Réflexions inquiètes sur la situation psychiatrique tunisienne

Saïda Douki Dedieu - Professeur émérite en psychiatrie à la Faculté de Médecine de Tunis, Ancien Professeur associé à l’UCBL

 Hajer Karray- Docteur, Psychanalyste, Tunis

Psychiatrie et religion, une histoire conflictuelle

Psychiatrie et religion ont toujours entretenu des relations étroites autant que conflictuelles, se disputant notamment les frontières de la vie psychique, le terrain des valeurs collectives, et, surtout, l’enjeu de la vérité.
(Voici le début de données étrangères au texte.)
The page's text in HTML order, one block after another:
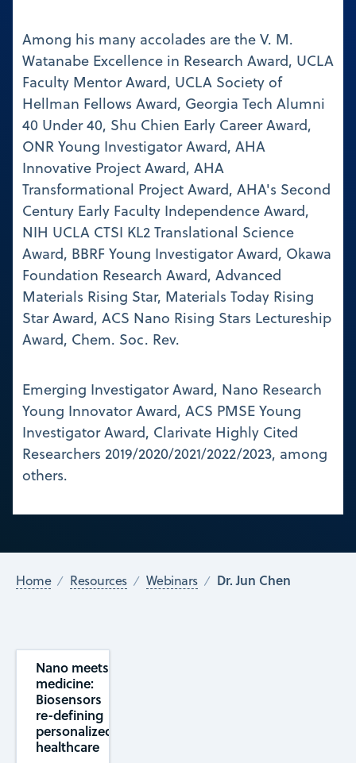
Among his many accolades are the V. M.
Watanabe Excellence in Research Award, UCLA
Faculty Mentor Award, UCLA Society of
Hellman Fellows Award, Georgia Tech Alumni
40 Under 40, Shu Chien Early Career Award,
ONR Young Investigator Award, AHA
Innovative Project Award, AHA
Transformational Project Award, AHA's Second
Century Early Faculty Independence Award,
NIH UCLA CTSI KL2 Translational Science
Award, BBRF Young Investigator Award, Okawa
Foundation Research Award, Advanced
Materials Rising Star, Materials Today Rising
Star Award, ACS Nano Rising Stars Lectureship
Award, Chem. Soc. Rev.
Emerging Investigator Award, Nano Research
Young Innovator Award, ACS PMSE Young
Investigator Award, Clarivate Highly Cited
Researchers 2019/2020/2021/2022/2023, among
others.
Home Resources Webinars Dr. Jun Chen
Nano meets
medicine:
Biosensors
re-defining
personalized
healthcare
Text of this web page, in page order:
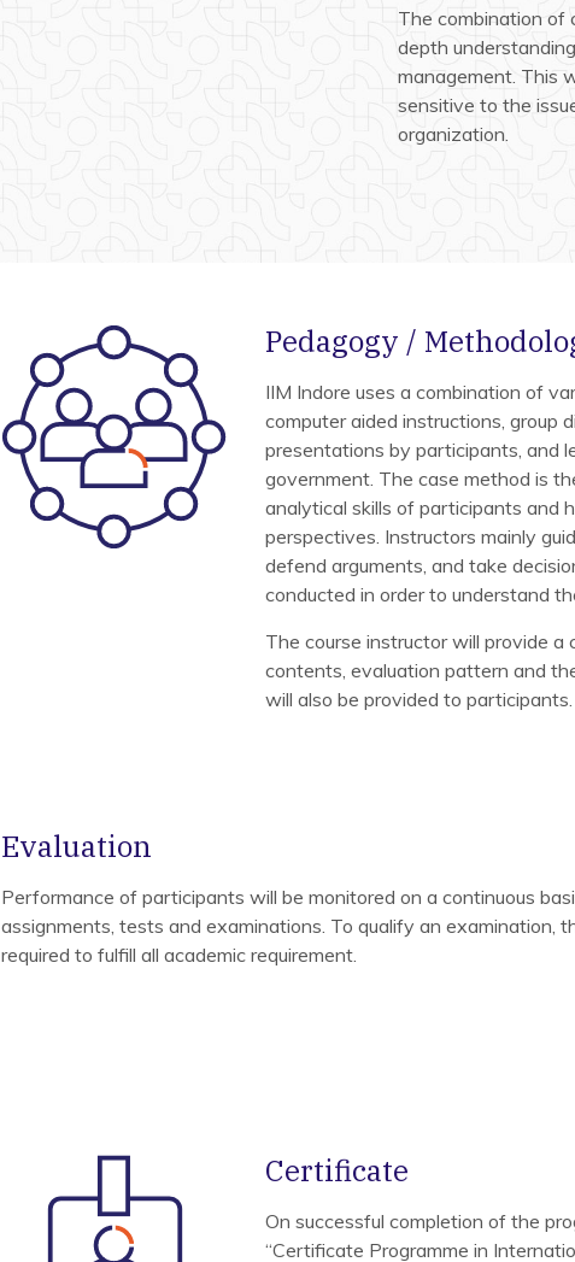
The combination of
depth
management. This
sensitive to the
organization.
Pedagogy /
IIM Indore uses a combination of
computer aided instructions, group
presentations by participants, and
government. The case method is
analytical skills of participants and
perspectives. Instructors mainly
defend arguments, and take
conducted in order to understand
The course instructor will provide a
contents, evaluation pattern and
will also be provided to participants.
Evaluation
Performance of participants will be monitored on a continuous
assignments, tests and examinations. To qualify an examination,
required to fulfill all academic requirement.
Certificate
On successful completion of the
“Certificate Programme in
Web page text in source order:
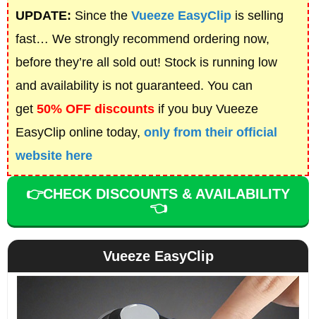
UPDATE: Since the Vueeze EasyClip is selling
fast… We strongly recommend ordering now,
before they’re all sold out! Stock is running low
and availability is not guaranteed. You can
get 50% OFF discounts if you buy Vueeze
EasyClip online today, only from their official
website here
👉CHECK DISCOUNTS & AVAILABILITY
👈
Vueeze EasyClip
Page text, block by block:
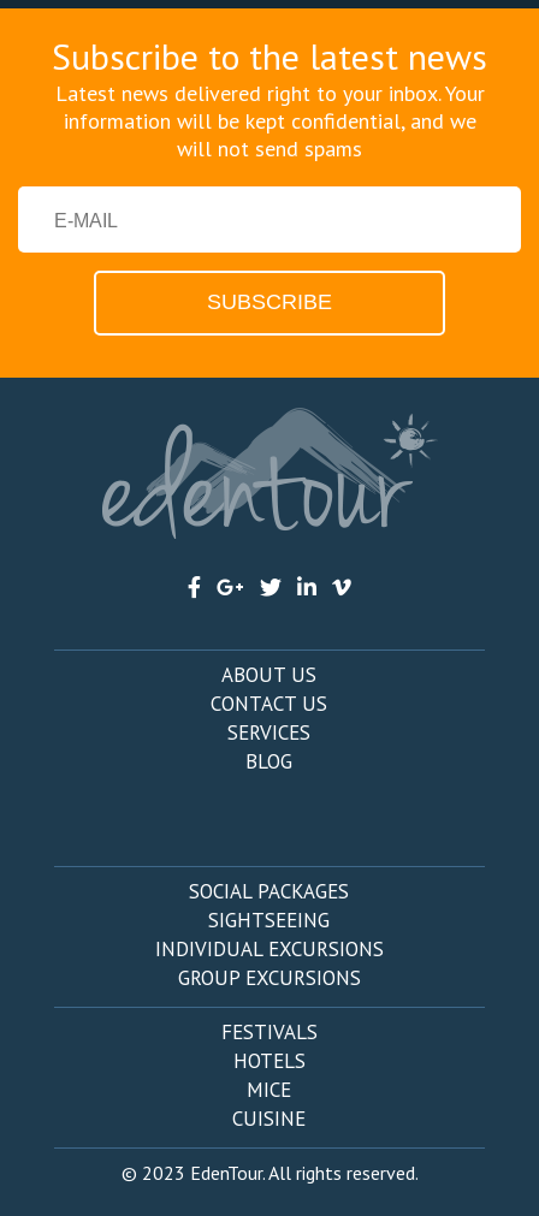
Subscribe to the latest news
Latest news delivered right to your inbox. Your
information will be kept confidential, and we
will not send spams
ABOUT US
CONTACT US
SERVICES
BLOG
SOCIAL PACKAGES
SIGHTSEEING
INDIVIDUAL EXCURSIONS
GROUP EXCURSIONS
FESTIVALS
HOTELS
MICE
CUISINE
© 2023 EdenTour. All rights reserved.
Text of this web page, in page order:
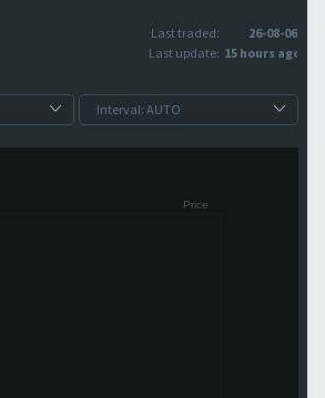
Last traded:
26-08-06
Last update: 15 hours ago
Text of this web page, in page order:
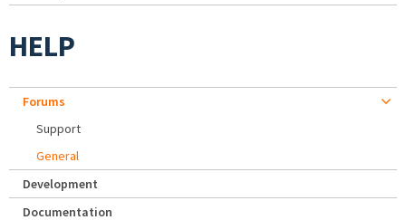
HELP
Forums
Support
General
Development
Documentation
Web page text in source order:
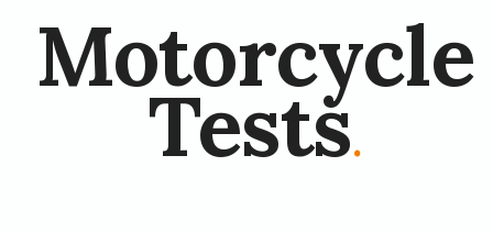
Motorcycle
Tests.

De fait, la religion s’est longtemps substituée à la médecine dans le domaine de la souffrance psychique. Elle en sera exclue par la médecine arabo-musulmane triomphante entre les VII° et XII° siècles, qui proposera longtemps avant l’heure l’intégration de la psychiatrie dans la médecine et le modèle bio-psycho-social aujourd’hui communément admis dans le monde entier. La place du fou au bîmâristân[1] est un des aspects les plus remarquables de la médecine dans la société médiévale islamique ; c’est, en effet, un fait nouveau dans l’histoire des hommes, de construire un espace dans lequel les corps malades mais aussi les esprits en difficulté sont accueillis.
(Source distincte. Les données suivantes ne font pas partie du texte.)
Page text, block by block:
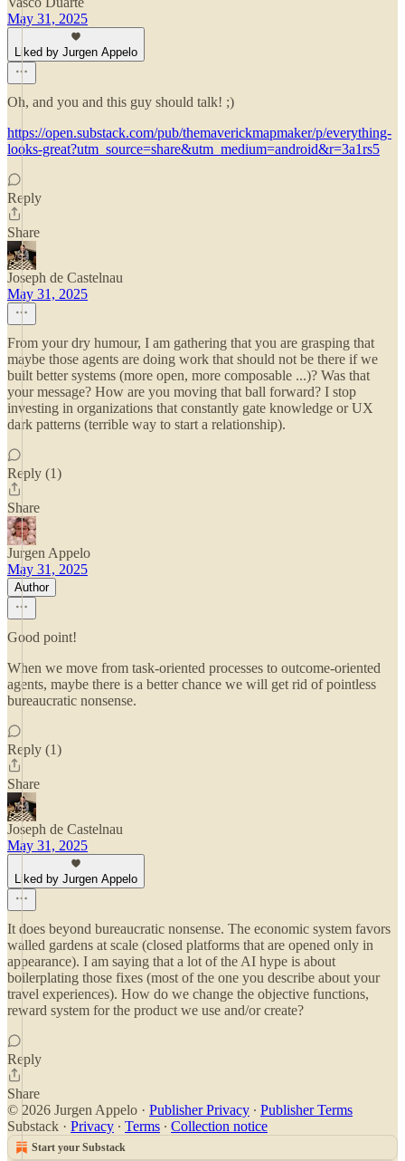
May 31, 2025
Liked by Jurgen Appelo
Oh, and you and this guy should talk! ;)
https://open.substack.com/pub/themaverickmapmaker/p/everything-
looks-great?utm_source=share&utm_medium=android&r=3a1rs5
Reply
Share
Joseph de Castelnau
May 31, 2025
From your dry humour, I am gathering that you are grasping that
maybe those agents are doing work that should not be there if we
built better systems (more open, more composable ...)? Was that
your message? How are you moving that ball forward? I stop
investing in organizations that constantly gate knowledge or UX
dark patterns (terrible way to start a relationship).
Reply (1)
Share
Jurgen Appelo
May 31, 2025
Author
Good point!
When we move from task-oriented processes to outcome-oriented
agents, maybe there is a better chance we will get rid of pointless
bureaucratic nonsense.
Reply (1)
Share
Joseph de Castelnau
May 31, 2025
Liked by Jurgen Appelo
It does beyond bureaucratic nonsense. The economic system favors
walled gardens at scale (closed platforms that are opened only in
appearance). I am saying that a lot of the AI hype is about
boilerplating those fixes (most of the one you describe about your
travel experiences). How do we change the objective functions,
reward system for the product we use and/or create?
Reply
Share
© 2026 Jurgen Appelo · Publisher Privacy ∙ Publisher Terms
Substack · Privacy ∙ Terms ∙ Collection notice
Start your Substack
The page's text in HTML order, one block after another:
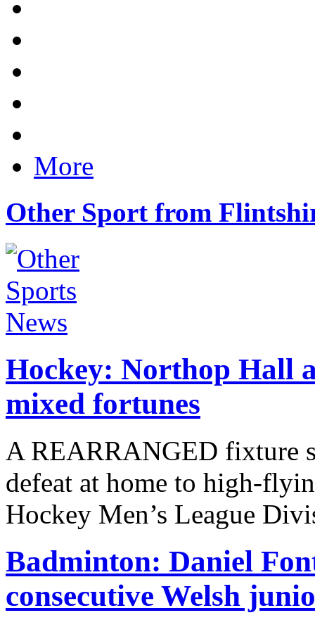
More
Other Sport from
Hockey: Northop Hall
mixed fortunes
A REARRANGED fixture
defeat at home to high-
Hockey Men’s League
Badminton: Daniel
consecutive Welsh
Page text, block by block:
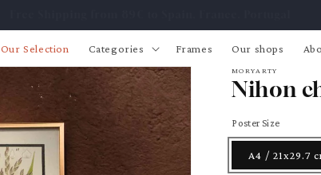
Our Selection Categories Frames Our shops
MORYARTY
Nihon
Poster Size
A4 / 21x29.7

Malheureusement, avec la chute de l'empire islamique, devait s'amorcer à partir du XV° siècle, le déclin de la médecine et la reconquête du fait psychiatrique par le surnaturel et l'irrationnel. L'assistance aux aliénés sera désormais dévolue aux marabouts et autres derviches ou santons. Parallèlement, les bîmâristâns tomberont peu à peu en décrépitude. L'usage actuel réserve d'ailleurs le mot bîmâristân à l'asile psychiatrique. Il faudra attendre la révolution française pour que renaisse la psychiatrie comme discipline médicale vouée au traitement des pathologies mentales arrachées à leurs causes surnaturelles. Progressivement la religion est évacuée de la médecine et même exclue de l’espace public tout entier, comme le consacrera la loi de 1905 en France.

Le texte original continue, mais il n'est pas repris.